Tuesday, April 1, 2014

Gathered to His People: Jacob's Request

A venerable old Church tradition for the burial of the dead holds that they should be buried in the churchyard.  This method of burial was an affirmation of hope in the resurrection of the dead.

In Genesis 49-50, Jacob makes Joseph swear to bury him near Abraham and Isaac, in the cave near Mamre in Canaan.  This request serves as the structural connection between the era of the patriarchs and the great deliverance in Exodus.

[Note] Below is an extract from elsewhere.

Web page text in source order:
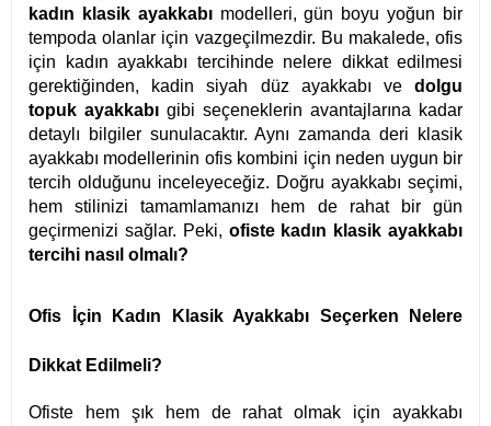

On one hand, the entire affair serves as a dramatic and ironic foreshadowing of the story to come.  Certain powerful continuities between the last chapters of Genesis and the early moments of Exodus are important; the Egyptians mourn for Jacob for 70 days (50:3), while in Exodus God makes the Egyptians favorably disposed towards Moses and Israel (Ex. 3:21).  Also, Pharaoh's chariots and horsemen (50:9 and Exod. 14:9) are present on both journeys.  These continuities create the ironies of Exodus and cast a dark shadow over the restorations between Joseph and his father and brothers.  The freedom with which Joseph and his brothers can simply journey to Canaan and bury Jacob increases the sense of tightness in the grip that refuses to let Jacob's children go.  And Genesis ends with a sense of deep foreboding, since it has already been promised (15:13) that there is a slavery yet to be endured.

On the other hand, however, Jacob's request shows that finally, after a lifetime of penitence, he has become a redeemed man.  The supposed death of Joseph had dislocated Jacob from the world to the extent that he could speak of his 130 years (!—47:9) to Pharaoh as days that were "few and evil" (מְעַ֣ט וְרָעִ֗ים).   Indeed, upon learning of Joseph's death, Jacob maintains that he will not be comforted until he joins Joseph "in the grave."  Having found Joseph, then, his request to be buried in Canaan is no small gesture.  Jacob has already shown his unwillingness to be parted from Rachel's children before, when the brothers try to take Benjamin to Joseph.  But his requirement that he be buried near Abraham and Isaac binds Jacob not to the purported and imagined life with Joseph but to the promise made to Abraham and Isaac, and hence, to the maker of that promise.  It binds Jacob to the promises of God, to the slavery and redemption, to the threads of the story that are yet dangling at the end of Genesis.  Jacob's request denies the facsimile of a home in the stability of Joseph's principality and casts his hope upon the faithful God of his fathers to turn the place of Abraham's wandering into a home for His people and His name.

And Jacob seems to expect some kind of bodily participation in that inheritance, even after his death.  Jacob may be saying more than he knows when he says "I am about to be gathered to my people."  And perhaps the best way to account for all of this is to say that "I am about to be gathered to my people" is the literal sense of a verse whose figural sense would translate as "expecto resurrectionem mortuorum, et vitam venturi saeculi."  

Is this not what might be expected to follow from Jacob's intimacy with the God of the living?